Antwoord van het kabinet:

Het kabinet heeft evenals de D66-fractie vragen over het idee van lidstaatcontracten. Deze zal het kabinet tijdens de Europese Raad aan de orde stellen. Het is niet bekend of en zo ja welke lidstaten dit voorstel steunen.

In 2012 is de macro-economische onevenwichtigheden procedure, zoals overeengekomen als onderdeel van het «six-pack», voor het eerst in werking gezet. Het kabinet wil deze procedure maximaal benutten. Verdere versterking is bij voorbeeld denkbaar langs de lijn van de kabinetsbrief over Europese economische stabiliteit en groeivermogen (Kamerstuk 21 501-07 nr. 847), onder meer door het meewegen van de resultaten van deze procedure bij het vaststellen van de middellange termijn doelstelling onder het Stabiliteits- en groeipact.
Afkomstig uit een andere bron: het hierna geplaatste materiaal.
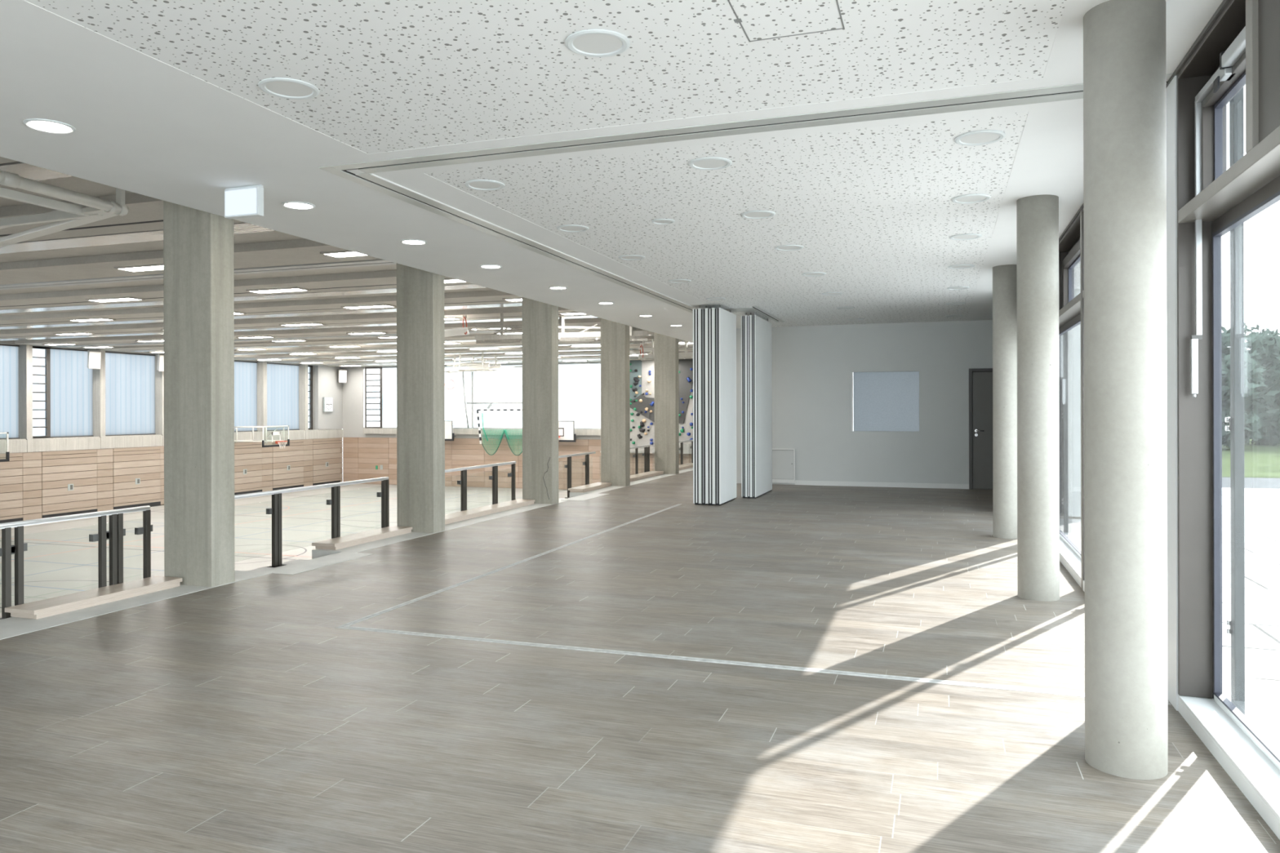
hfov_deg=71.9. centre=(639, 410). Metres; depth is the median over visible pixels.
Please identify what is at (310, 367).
window
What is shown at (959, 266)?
diffuser
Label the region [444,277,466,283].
lamp
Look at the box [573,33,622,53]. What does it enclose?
diffuser
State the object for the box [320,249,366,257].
lamp
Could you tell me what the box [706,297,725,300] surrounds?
recessed light
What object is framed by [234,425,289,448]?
basketball hoop
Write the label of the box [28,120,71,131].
diffuser
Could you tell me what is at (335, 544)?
bench
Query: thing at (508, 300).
diffuser
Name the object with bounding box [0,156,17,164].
ceiling beam
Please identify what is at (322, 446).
gate
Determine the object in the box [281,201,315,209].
recessed light
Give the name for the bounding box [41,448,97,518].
wall panel
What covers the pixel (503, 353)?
lamp
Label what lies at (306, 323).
lamp
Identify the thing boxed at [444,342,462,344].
lamp
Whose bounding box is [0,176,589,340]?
ceiling
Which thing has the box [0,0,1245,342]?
ceiling
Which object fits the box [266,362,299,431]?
window
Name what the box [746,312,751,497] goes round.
partition panel
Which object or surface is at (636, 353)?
panel
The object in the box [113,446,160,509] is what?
gate
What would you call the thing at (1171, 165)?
trim
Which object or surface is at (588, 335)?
rig
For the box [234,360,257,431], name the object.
window
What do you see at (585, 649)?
trim
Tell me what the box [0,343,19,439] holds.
window
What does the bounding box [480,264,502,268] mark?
recessed light
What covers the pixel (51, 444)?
trim
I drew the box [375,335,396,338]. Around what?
lamp
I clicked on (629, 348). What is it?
panel
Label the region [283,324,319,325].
diffuser
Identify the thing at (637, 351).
ceiling beam
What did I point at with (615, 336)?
concrete column
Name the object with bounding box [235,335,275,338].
lamp
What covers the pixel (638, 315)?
recessed light
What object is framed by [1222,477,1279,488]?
road
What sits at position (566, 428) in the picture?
basketball hoop
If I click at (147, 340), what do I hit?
lamp
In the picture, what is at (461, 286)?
panel
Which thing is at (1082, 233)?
window
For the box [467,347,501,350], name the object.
lamp
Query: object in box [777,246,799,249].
diffuser
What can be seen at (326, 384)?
wall
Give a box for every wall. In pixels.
[0,340,342,517]
[342,361,654,484]
[629,359,693,453]
[736,320,992,484]
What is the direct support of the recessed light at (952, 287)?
in the ceiling at (163, 100)
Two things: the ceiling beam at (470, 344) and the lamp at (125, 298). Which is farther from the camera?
the ceiling beam at (470, 344)
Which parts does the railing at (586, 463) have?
post, handrail, post
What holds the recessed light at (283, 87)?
in the ceiling at (163, 100)
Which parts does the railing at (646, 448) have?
handrail, post, post, post
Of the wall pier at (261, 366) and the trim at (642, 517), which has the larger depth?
the wall pier at (261, 366)
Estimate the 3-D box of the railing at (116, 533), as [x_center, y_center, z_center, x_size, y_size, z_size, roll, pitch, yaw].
[-4.454,1.131,6.214,0.105,0.684,2.490,0,0,19]
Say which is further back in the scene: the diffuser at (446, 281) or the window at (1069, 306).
the diffuser at (446, 281)
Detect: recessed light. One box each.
[22,118,75,133]
[257,77,319,99]
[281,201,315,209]
[400,239,426,244]
[464,179,504,190]
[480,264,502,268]
[548,286,567,289]
[556,224,588,231]
[564,28,630,57]
[597,302,613,304]
[617,254,644,260]
[638,315,653,316]
[651,218,675,224]
[668,279,691,283]
[688,156,732,169]
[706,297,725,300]
[740,210,775,218]
[774,244,803,250]
[801,271,826,276]
[835,306,854,309]
[848,318,864,319]
[945,315,963,316]
[946,286,969,289]
[947,264,974,269]
[949,233,982,239]
[951,193,991,203]
[954,129,1005,145]
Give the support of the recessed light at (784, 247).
in the ceiling at (163, 100)
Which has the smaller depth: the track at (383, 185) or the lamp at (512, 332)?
the track at (383, 185)
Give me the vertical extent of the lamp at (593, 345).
0.035 m
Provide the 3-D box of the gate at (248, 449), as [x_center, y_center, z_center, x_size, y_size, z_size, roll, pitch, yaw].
[-19.781,2.924,44.212,0.046,2.650,2.360,0,0,19]
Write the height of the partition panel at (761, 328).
3.030 m
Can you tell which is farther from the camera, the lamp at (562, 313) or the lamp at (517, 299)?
the lamp at (562, 313)
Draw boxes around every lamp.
[42,342,78,345]
[53,332,94,335]
[66,317,115,321]
[81,346,115,348]
[85,296,145,302]
[113,262,163,271]
[135,339,164,342]
[234,311,246,314]
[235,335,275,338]
[235,348,267,350]
[245,286,311,293]
[255,359,283,360]
[269,338,307,342]
[279,322,324,326]
[288,352,318,355]
[298,362,324,363]
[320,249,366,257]
[327,345,361,347]
[333,356,361,358]
[338,364,361,366]
[340,303,396,309]
[346,331,387,334]
[373,360,396,361]
[374,350,396,352]
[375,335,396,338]
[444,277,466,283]
[444,316,462,319]
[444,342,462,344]
[450,358,478,359]
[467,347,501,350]
[469,327,513,330]
[489,361,509,363]
[493,331,522,334]
[502,297,521,302]
[502,352,522,354]
[558,311,585,315]
[561,360,587,361]
[569,344,600,346]
[678,342,693,344]
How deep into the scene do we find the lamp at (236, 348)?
36.27 m
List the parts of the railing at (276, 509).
post, handrail, post, post
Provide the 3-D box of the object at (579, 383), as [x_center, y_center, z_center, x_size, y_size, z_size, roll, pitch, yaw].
[-8.764,-0.753,48.664,15.170,3.550,0.120,0,0,19]
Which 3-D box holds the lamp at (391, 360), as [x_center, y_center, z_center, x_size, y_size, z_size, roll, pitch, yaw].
[-12.961,-2.517,45.085,1.320,0.035,0.400,0,0,19]
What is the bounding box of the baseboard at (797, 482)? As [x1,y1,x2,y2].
[795,480,968,488]
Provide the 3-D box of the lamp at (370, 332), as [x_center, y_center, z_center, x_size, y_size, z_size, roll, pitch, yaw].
[-8.925,-2.527,28.867,1.320,0.035,0.400,0,0,19]
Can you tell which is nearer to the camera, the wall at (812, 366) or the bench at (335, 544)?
the bench at (335, 544)
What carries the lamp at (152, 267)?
attached to the ceiling beam at (297, 251)
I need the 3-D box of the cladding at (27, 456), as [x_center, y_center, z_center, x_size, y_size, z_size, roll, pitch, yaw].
[-24.606,2.912,30.104,0.030,2.600,45.104,0,0,19]
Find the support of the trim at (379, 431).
attached to the wall at (353, 390)
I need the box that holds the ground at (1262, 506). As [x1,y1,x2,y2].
[1071,487,1279,699]
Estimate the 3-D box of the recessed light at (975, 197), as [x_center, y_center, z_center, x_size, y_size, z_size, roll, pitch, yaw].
[2.506,-1.601,6.688,0.282,0.010,0.282,0,0,19]
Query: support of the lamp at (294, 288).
attached to the ceiling beam at (388, 278)
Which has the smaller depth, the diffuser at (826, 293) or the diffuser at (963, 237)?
the diffuser at (963, 237)
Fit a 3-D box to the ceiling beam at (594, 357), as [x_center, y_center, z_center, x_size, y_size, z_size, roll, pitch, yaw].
[-5.309,-2.621,44.338,27.370,0.131,1.320,0,0,19]
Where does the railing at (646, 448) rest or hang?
on the trim at (10, 627)
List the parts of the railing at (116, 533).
post, post, handrail, post, post, post, post
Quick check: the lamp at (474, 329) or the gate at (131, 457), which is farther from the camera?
the gate at (131, 457)
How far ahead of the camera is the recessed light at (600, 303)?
13.15 m
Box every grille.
[89,351,100,368]
[160,355,164,370]
[339,370,346,382]
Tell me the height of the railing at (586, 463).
0.764 m
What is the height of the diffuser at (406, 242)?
0.001 m
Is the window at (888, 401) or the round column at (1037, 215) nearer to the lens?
the round column at (1037, 215)
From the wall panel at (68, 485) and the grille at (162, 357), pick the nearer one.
the wall panel at (68, 485)
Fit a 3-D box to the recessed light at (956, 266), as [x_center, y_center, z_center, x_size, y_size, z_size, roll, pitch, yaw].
[3.587,-1.604,9.859,0.282,0.010,0.282,0,0,19]
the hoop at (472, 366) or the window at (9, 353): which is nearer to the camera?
the window at (9, 353)
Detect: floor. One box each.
[0,470,1279,852]
[0,484,567,617]
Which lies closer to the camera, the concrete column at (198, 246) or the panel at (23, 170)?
the concrete column at (198, 246)
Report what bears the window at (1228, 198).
on the floor at (238, 717)
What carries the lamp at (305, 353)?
attached to the panel at (678, 341)
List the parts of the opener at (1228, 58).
crank handle, rod
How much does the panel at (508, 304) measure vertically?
0.127 m
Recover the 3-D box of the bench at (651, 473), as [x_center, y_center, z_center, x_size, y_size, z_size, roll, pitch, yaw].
[-0.084,1.395,18.438,0.285,0.064,2.990,0,0,19]
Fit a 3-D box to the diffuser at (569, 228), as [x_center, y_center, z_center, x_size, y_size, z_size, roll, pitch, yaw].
[-0.589,-1.595,7.742,0.216,0.001,0.216,0,0,19]
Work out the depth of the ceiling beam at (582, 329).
31.50 m
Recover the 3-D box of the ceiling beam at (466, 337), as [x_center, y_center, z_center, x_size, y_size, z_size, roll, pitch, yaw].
[-9.355,-2.611,32.458,27.370,0.131,1.320,0,0,19]
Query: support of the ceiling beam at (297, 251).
attached to the ceiling at (75, 184)
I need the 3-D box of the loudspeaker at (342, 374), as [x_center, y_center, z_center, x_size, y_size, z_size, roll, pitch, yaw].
[-17.176,-1.977,50.933,0.420,0.771,0.725,0,0,-26]
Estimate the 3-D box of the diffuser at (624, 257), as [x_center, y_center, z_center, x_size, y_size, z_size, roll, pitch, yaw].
[-0.086,-1.597,9.219,0.216,0.001,0.216,0,0,19]
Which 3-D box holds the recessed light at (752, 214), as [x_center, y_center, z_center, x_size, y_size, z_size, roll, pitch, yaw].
[0.964,-1.597,7.213,0.282,0.010,0.282,0,0,19]
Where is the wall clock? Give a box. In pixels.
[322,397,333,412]
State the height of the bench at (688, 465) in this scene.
0.064 m
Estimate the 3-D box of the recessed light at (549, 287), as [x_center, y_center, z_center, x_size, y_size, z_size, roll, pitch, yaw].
[-1.067,-1.592,11.486,0.244,0.010,0.244,0,0,19]
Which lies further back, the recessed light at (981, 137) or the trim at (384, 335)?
the trim at (384, 335)
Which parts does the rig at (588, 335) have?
frame
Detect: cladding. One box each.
[22,437,342,520]
[342,437,691,489]
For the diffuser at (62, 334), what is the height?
0.020 m
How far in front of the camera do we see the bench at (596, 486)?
15.83 m
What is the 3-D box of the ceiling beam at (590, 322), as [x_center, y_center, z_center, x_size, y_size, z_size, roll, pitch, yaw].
[-10.371,-2.609,29.476,27.370,0.131,1.320,0,0,19]
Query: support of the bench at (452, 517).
on the trim at (10, 627)
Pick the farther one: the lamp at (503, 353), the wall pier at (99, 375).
the lamp at (503, 353)
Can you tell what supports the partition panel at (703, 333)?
on the floor at (238, 717)
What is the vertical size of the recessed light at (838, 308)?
0.010 m
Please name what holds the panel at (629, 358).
attached to the ceiling at (75, 184)
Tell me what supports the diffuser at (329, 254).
attached to the lamp at (344, 253)
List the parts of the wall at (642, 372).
panel, panel, panel, panel, panel, panel, panel
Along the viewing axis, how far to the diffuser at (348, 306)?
21.45 m
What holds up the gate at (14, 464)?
attached to the wall at (326, 384)
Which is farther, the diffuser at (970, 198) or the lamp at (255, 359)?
the lamp at (255, 359)
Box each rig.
[0,170,128,247]
[444,313,648,343]
[462,364,522,427]
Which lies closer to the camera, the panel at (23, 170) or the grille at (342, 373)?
the panel at (23, 170)
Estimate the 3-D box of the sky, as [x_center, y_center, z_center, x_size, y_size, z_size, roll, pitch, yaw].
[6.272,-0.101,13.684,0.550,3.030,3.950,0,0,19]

Over de taken die een Europese minister zou moeten vervullen bestaan vele opvattingen. Als het gaat om het verder versterken van de positie van de Commissaris voor Economische en Monetaire Zaken binnen de Commissie en ten opzichte van de Raad, met onder meer verdere bevoegdheden (interventieladder) om in te grijpen bij eurolanden die zich langdurig niet aan de afspraken houden, dan is het kabinet daar voorstander van. Zoals gesteld in de appreciatie van het interim-rapport, is het kabinet echter geen voorstander van een eurozone begrotingscapaciteit die een treasuryfunctie vervult.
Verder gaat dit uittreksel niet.